(Records drawn from a dataset)
<<<<

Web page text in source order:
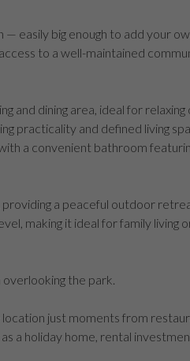
easily big enough to add your
to a well-maintained
and dining area, ideal for relaxing
practicality and defined living
a convenient bathroom
a peaceful outdoor
making it ideal for family living
the park.
just moments from
a holiday home, rental

>>>>

▶ _Task brief_
Lines containing the string "living" are the ones to copy from the entries above.

▶ _Reply_
practicality and defined living
making it ideal for family living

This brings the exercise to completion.